Investigate, Translate, Transform: The Role of Operational Finance

Dec 3, 2020 Investigate, Translate, Transform: The Role of Operational Finance

Business leaders like CEO’s or business owners have an intimate sense of their business. When something in the business can start to go amiss, sometimes it’s these leaders who know it first, though at a gut-sense. They have a feeling something’s not right. In the same sense, these visionaries can see potential and opportunities before anybody else. And sometimes sense and feelings have nothing to do with it – the data is there, indicating a direction for the business to follow. Making sense of the data – or making the hunches and ideas actionable – is an important function of operational finance and the CFO with operational skills.
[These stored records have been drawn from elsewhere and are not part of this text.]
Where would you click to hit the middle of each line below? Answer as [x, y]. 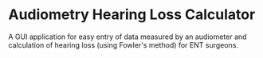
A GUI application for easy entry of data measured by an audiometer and [128, 37]
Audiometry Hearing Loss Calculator [132, 15]
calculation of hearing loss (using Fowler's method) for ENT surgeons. [124, 44]
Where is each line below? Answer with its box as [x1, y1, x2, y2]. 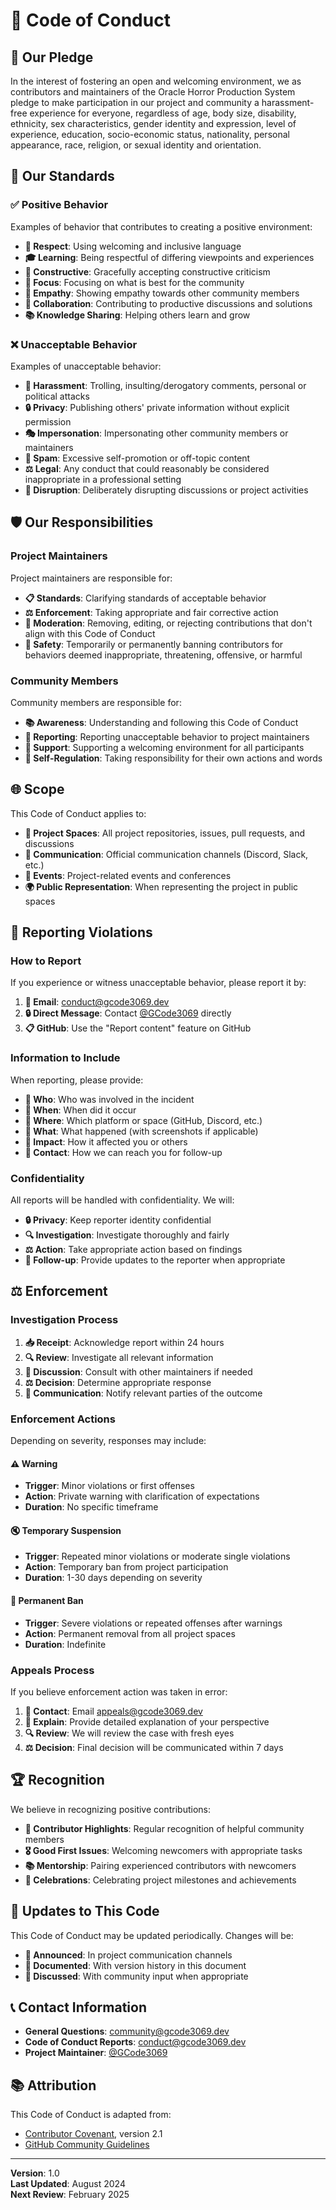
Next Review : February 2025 [10, 2189, 130, 2201]
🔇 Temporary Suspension [10, 1524, 122, 1536]
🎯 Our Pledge [10, 49, 94, 66]
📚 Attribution [10, 2077, 97, 2094]
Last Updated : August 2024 [10, 2178, 126, 2190]
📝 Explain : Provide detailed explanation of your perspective [24, 1715, 270, 1728]
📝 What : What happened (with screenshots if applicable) [24, 1125, 259, 1137]
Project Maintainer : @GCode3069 [24, 2047, 168, 2059]
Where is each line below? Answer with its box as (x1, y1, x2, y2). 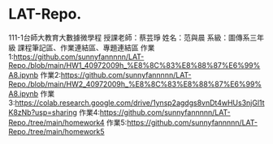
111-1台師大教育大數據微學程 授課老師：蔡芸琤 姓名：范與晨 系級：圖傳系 (8, 32, 250, 42)
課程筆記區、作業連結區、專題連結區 (17, 42, 139, 53)
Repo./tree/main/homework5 (8, 126, 105, 136)
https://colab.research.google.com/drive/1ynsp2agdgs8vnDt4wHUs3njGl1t (15, 98, 265, 108)
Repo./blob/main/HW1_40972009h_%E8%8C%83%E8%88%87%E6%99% (8, 60, 261, 70)
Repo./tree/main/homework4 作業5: (8, 117, 128, 127)
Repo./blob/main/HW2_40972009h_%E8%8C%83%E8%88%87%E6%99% (8, 78, 262, 89)
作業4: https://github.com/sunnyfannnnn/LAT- (78, 107, 231, 117)

Investigate: Making Metrics Actionable

A realistic scenario in your business might be recognizing performance on a monthly Profit & Loss statement doesn’t meet expectations by 5% or 10%. Understanding why, and how to get that percentage back, requires actionable insight.
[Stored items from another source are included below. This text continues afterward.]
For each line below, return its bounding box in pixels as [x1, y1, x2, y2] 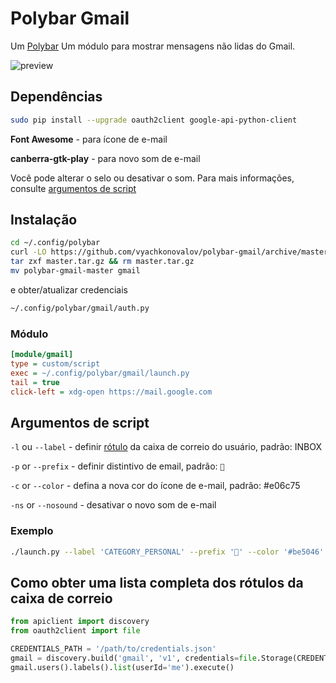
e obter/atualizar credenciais [10, 283, 128, 296]
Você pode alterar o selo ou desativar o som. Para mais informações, [10, 172, 295, 184]
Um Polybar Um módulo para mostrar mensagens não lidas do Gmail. [10, 40, 296, 52]
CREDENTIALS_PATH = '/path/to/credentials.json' [10, 644, 217, 654]
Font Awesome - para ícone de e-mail [10, 133, 168, 145]
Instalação [10, 212, 78, 229]
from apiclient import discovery [10, 617, 150, 627]
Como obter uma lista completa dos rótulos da [10, 574, 304, 591]
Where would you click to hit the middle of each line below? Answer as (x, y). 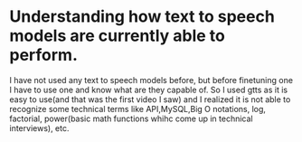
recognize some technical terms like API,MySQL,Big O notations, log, (138, 109)
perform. (44, 55)
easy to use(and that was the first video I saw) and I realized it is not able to (150, 99)
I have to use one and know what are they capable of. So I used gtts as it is (148, 90)
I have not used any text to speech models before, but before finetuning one (151, 80)
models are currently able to (118, 36)
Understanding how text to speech (142, 17)
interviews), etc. (39, 128)
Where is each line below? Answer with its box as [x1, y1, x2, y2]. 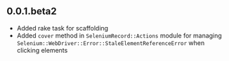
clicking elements [16, 46, 68, 54]
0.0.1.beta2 [6, 6, 57, 17]
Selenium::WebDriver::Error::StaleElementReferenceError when [16, 38, 205, 47]
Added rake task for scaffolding [16, 24, 109, 32]
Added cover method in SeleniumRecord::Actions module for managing [16, 31, 222, 40]

Operational finance takes a financial metric, such as a 10% miss in performance, and digs into understanding at an actionable level what caused the change in trend or expectations. When the understanding is actionable, a plan for execution and achievement can be put together.

Translate: Making Sense of the Metrics

A common problem in businesses is to have dashboards and reports readily available, but for no meaning or context to exist around the numbers. To understand the key performance indicators and their relevance to business performance and direction, a CEO or owner needs to understand the layers involved beyond general indications. This might involve different departments or business units, or different aspects of the business such as inventory or debt. The ability to understand all these moving parts falls on the capable CFO. A good CFO is going to know not just the financial metrics of the business, but how the business runs, its direction and potential, and its strengths and opportunities almost as well as the CEO. The CFO can translate data into meaningful, contextual insight.
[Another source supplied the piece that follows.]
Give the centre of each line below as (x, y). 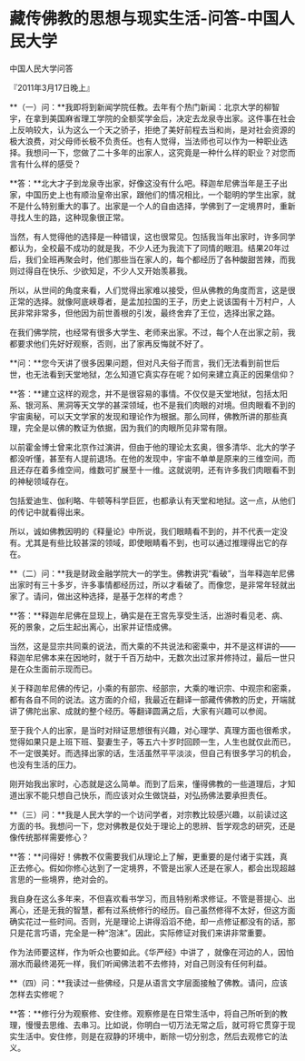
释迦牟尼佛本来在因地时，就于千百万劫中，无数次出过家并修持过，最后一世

Transforming The Company With Operational Finance

With a culture of investigation comes a willingness to look deeper into issues. When metrics and analytics can be better understood, they become more relevant to the direction and vision of a company. The leadership of a strong CFO can steer companies away from being reactionary to data. This comes from asking why, and having open dialogues with other leaders and decisions makers. A company that can transform into become curious comfortable with questioning has the advantage of making better, more clear-minded decisions.

Data exists everywhere. It’s understanding what data is important, not only from a financial perspective, but how it translates to an operational perspective where actions can be taken to achieve new goals.